» EXERCISE: Your output should consist solely of the lines from the one holding "Text of this" to the end of the records below, inclusive, reproduced exactly and free of pictures.

» Source records:

-- -- --

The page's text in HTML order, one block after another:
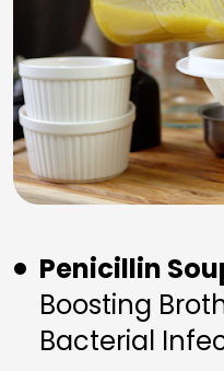
Penicillin
Boosting
Bacterial
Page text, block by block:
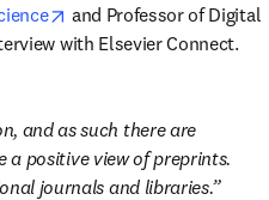
opens in new tab/window
and Professor of Digital
with Elsevier Connect.
and as such there are
a positive view of preprints.
journals and libraries.
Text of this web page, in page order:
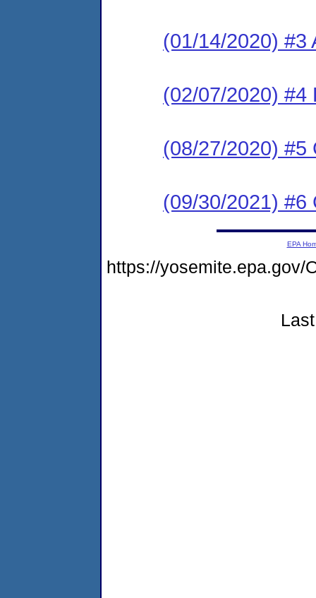
(01/14/2020) #3
(02/07/2020) #4
(08/27/2020) #5
(09/30/2021) #6
EPA
https://yosemite.epa.gov/
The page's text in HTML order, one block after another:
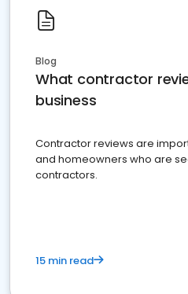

-- -- --

» EXERCISE RESPONSE:
Text of this web page, in page order:
(01/14/2020) #3
(02/07/2020) #4
(08/27/2020) #5
(09/30/2021) #6
EPA
https://yosemite.epa.gov/
The page's text in HTML order, one block after another:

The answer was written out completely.